Anthony Gold recently acted for a local authority tenant who requested a transfer from his current council property to a different location because he had received threats of violence from local gangs.

The changes to the availability of legal aid that came into force in 2013 restricted (but didn’t remove) the availability of legal aid in housing cases. In the case of tenants whose landlord is failing to carry out repairs to their home, legal aid is only available in certain circumstances, that is where there is a serious risk of harm to the health and safety of an individual or a family member . Legal aid is not generally available to assist tenants who wish to be transferred from their current property to a new property or to challenge the number of points that a tenant has been awarded under their landlord’s allocation policy.

However, legal aid is still available for some important areas of housing law. In particular, it is available to assist those who need advice in relation to a homelessness application, for example, when a tenant is being evicted from their home, or when they have nowhere to live and want to be housed by a local authority. It is also available where the tenant meets the legal definition of homelessness (see below), and as a result needs advice and assistance in relation to a transfer or allocation issue, as in this case.
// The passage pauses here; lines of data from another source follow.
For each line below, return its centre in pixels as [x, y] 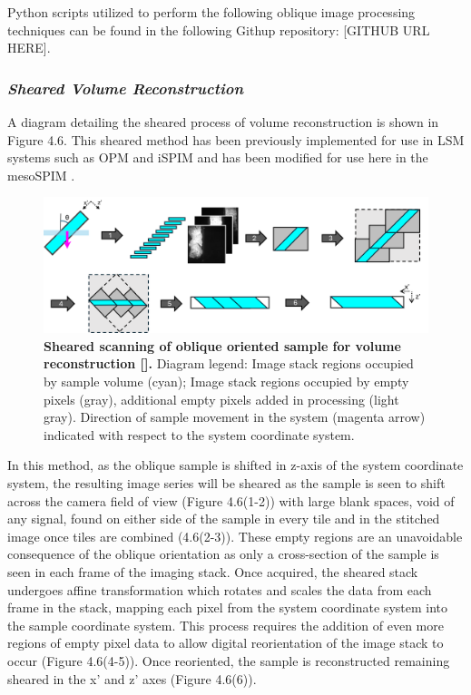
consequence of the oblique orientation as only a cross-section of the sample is [223, 554]
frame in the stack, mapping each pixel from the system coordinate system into [228, 607]
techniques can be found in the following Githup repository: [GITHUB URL [219, 29]
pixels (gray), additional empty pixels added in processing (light [221, 399]
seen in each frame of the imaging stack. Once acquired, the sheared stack [213, 571]
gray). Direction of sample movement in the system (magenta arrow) [235, 417]
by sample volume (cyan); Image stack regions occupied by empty [226, 382]
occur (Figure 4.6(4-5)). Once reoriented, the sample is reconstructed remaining [229, 660]
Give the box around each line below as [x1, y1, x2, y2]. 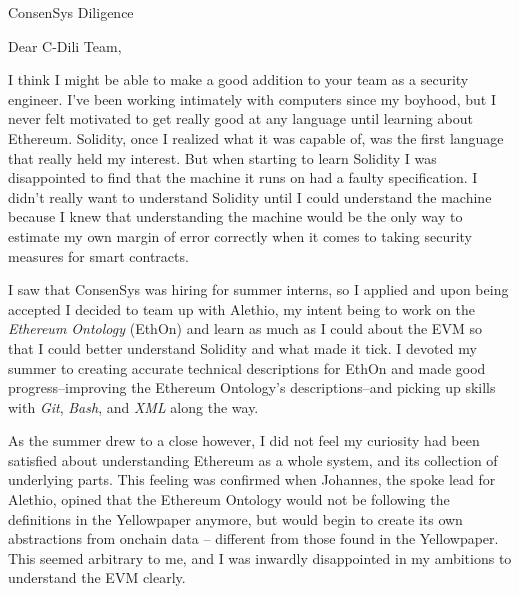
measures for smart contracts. [8, 245, 189, 266]
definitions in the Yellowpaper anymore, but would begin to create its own [8, 508, 463, 529]
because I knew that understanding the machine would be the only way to [8, 206, 463, 227]
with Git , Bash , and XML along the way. [8, 396, 259, 417]
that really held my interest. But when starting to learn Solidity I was [8, 147, 437, 168]
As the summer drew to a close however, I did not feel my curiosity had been [8, 430, 480, 451]
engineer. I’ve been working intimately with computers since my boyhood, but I [8, 88, 496, 109]
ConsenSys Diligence [8, 2, 134, 22]
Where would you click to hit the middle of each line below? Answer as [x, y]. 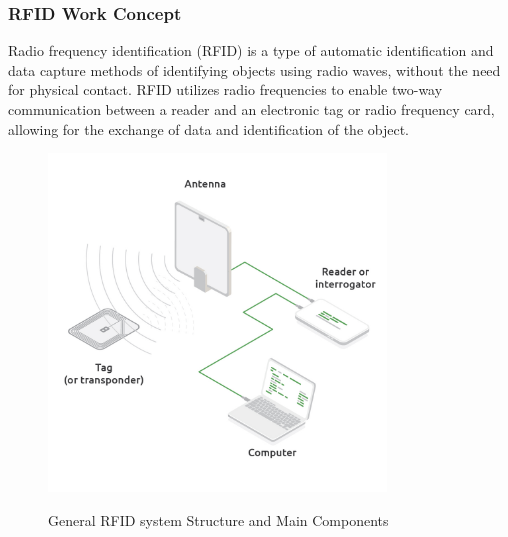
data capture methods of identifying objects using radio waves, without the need [254, 69]
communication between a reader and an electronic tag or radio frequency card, [251, 109]
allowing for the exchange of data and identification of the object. [209, 128]
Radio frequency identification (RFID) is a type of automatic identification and [251, 50]
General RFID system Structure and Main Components [218, 519]
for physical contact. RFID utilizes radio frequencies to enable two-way [225, 89]
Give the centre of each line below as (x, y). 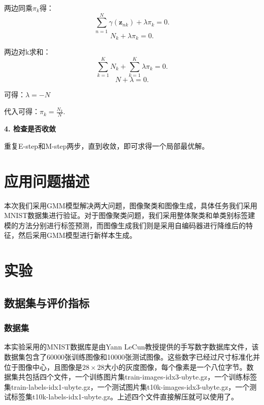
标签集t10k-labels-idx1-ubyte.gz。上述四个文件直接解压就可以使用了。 (124, 397)
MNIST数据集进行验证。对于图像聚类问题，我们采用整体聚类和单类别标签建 (130, 215)
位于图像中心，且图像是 (43, 367)
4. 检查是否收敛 (30, 129)
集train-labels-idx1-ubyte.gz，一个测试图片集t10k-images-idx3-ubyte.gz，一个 (127, 386)
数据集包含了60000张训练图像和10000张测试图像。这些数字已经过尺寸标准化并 (132, 356)
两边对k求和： (27, 52)
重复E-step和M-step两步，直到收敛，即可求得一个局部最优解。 (107, 145)

For a more comprehensive guide to the availability of legal aid in housing cases generally, see the article written by my colleague Sara Stephens and Jan Luba QC: Sorting myths from facts over housing cases; Legal Action (2014) November Pages 7-1.

The legal definition of homelessness is fairly complex, but can be summarised as follows:

A person if defined as homeless if one of the following applies:-

  •  They have no accommodation which they are entitled to occupy
  • They have accommodation but it is not reasonable for them to continue to occupy it, because, for example, if they stay in the property they are at risk of violence
  • They are threatened with being homeless within the next 28 days, for example, if a bailiff’s warrant is due to be executed within that period

In this particular case, the tenant met the homeless criteria because he had received several recent threats of serious violence by local gangs who were targeting the tenant specifically. The tenant was also vulnerable due to health problems. Using the legal aid funding available for this tenant, we were able to assist the tenant by making representations to the local Authority.  As a result, the local authority agreed to move the tenant from Band D to Band A in the Authority’s allocation scheme. Band D is the lowest priority group of tenants, whereas Band A is the highest priority group and tenants in Band A are generally rehoused within about 6 months.